As new variants such as Delta and Omicron emerge, booster doses have been shown to confer greater protection by improving immunity for already fully vaccinated individuals [17,18]. Because of this, some countries chose to strengthen and improve coverage of primary vaccination series, while others pushed for non-compulsory booster vaccination. In Singapore, booster doses for mRNA COVID-19 vaccines were first introduced in September 2021 and were non-compulsory (not included in the requirement for fully vaccinated status). Those aged 12 and above are now eligible to receive their mRNA booster 5 months after completion of their primary vaccination series. However, only 58% of the total population have received their booster, compared to 67% among a public healthcare cluster. It would be interesting to observe the response to booster vaccine uptake before it became a requirement to maintain fully vaccinated status for the purpose of VDS, which was announced in early January for nationwide implementation from February 2022.
Given previous COVID-19 vaccination experience, we hypothesized lesser booster hesitancy among HCW with shorter lag time compared to previous vaccination, and uptake would be influenced by vaccinated-related legislative changes.
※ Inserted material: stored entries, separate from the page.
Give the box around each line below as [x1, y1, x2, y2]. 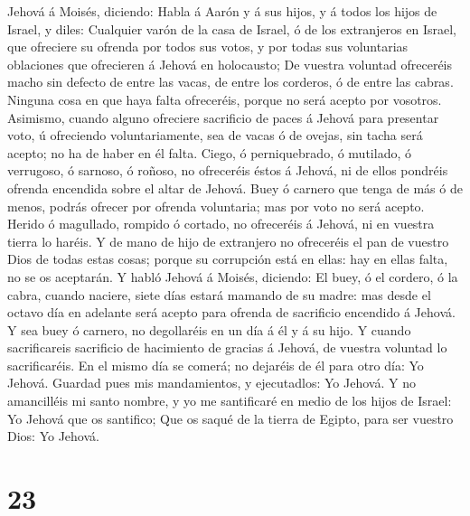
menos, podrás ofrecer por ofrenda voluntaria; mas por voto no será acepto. [7, 196, 425, 215]
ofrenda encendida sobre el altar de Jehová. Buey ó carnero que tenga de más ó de [7, 178, 463, 197]
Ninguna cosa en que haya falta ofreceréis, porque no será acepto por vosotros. [7, 89, 442, 108]
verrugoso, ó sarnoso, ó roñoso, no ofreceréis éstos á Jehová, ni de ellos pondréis [7, 161, 448, 180]
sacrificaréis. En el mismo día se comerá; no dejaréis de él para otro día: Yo [7, 355, 424, 374]
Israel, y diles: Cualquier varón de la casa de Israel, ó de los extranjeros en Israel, [7, 19, 456, 38]
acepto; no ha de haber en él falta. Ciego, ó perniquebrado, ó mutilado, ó [7, 143, 411, 162]
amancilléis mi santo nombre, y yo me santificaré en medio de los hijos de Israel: [7, 391, 452, 410]
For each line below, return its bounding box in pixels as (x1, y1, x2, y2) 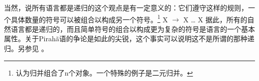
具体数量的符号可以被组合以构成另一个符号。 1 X (10, 12, 168, 24)
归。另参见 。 (4, 43, 48, 54)
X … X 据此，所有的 (183, 14, 248, 24)
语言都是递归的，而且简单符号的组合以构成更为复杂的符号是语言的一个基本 (10, 23, 255, 34)
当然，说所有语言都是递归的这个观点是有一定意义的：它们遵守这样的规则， (4, 2, 248, 12)
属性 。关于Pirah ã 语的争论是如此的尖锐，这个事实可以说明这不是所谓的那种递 (4, 33, 255, 44)
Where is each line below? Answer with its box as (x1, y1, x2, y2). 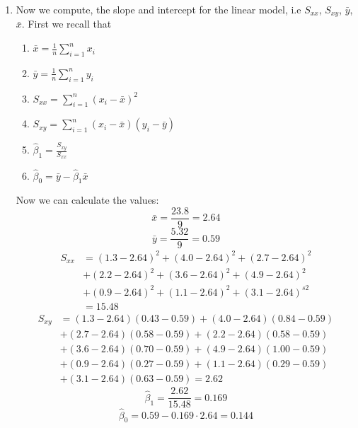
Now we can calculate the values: (16, 192, 159, 207)
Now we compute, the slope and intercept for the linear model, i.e (16, 2, 301, 16)
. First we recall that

However, multiple questionnaire-based cross-sectional studies conducted worldwide found conflicting evidence pertaining to factors associated with COVID-19 vaccine hesitancy [9]. This could be attributed to individual subjectivity, social desirability and non-response bias among vaccine-hesitant individuals, difficulties in measuring hesitancy levels through concrete Likert scales, and inability to monitor across a time continuum while accounting for differences in contextual and socio-cultural influences between countries [19,20]. To overcome this conundrum, a longitudinal observational study to follow a subset of individuals through time would be helpful, and using time to vaccination from eligibility would improve accuracy in measuring hesitancy level. Hence, this study aims to identify factors affecting booster hesitancy by examining actual vaccine uptake across time and triangulating this with the timing of media announcements pertaining to legislative changes.

2. Methods

The study was a retrospective observational study reviewing the prevalence, trend, and factors affecting COVID-19 vaccine and booster uptake among employees in a healthcare cluster in Singapore.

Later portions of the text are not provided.